++++ Material for the task ++++

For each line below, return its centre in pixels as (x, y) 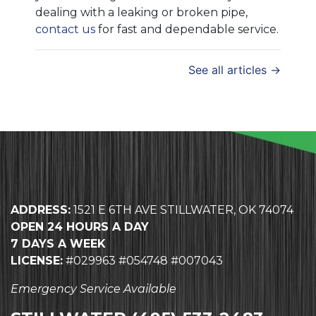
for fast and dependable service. (187, 30)
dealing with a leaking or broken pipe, (141, 13)
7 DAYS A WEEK (58, 244)
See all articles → (235, 70)
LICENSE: (37, 261)
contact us (65, 30)
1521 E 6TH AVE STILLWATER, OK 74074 (183, 210)
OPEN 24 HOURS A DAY (80, 227)

++++

**Task description:** Once the pictures are set aside, repeat the data above exactly as written.

**Answer for the task:**
For each line below, return its centre in pixels as (x, y) 
for fast and dependable service. (187, 30)
dealing with a leaking or broken pipe, (141, 13)
7 DAYS A WEEK (58, 244)
See all articles → (235, 70)
LICENSE: (37, 261)
contact us (65, 30)
1521 E 6TH AVE STILLWATER, OK 74074 (183, 210)
OPEN 24 HOURS A DAY (80, 227)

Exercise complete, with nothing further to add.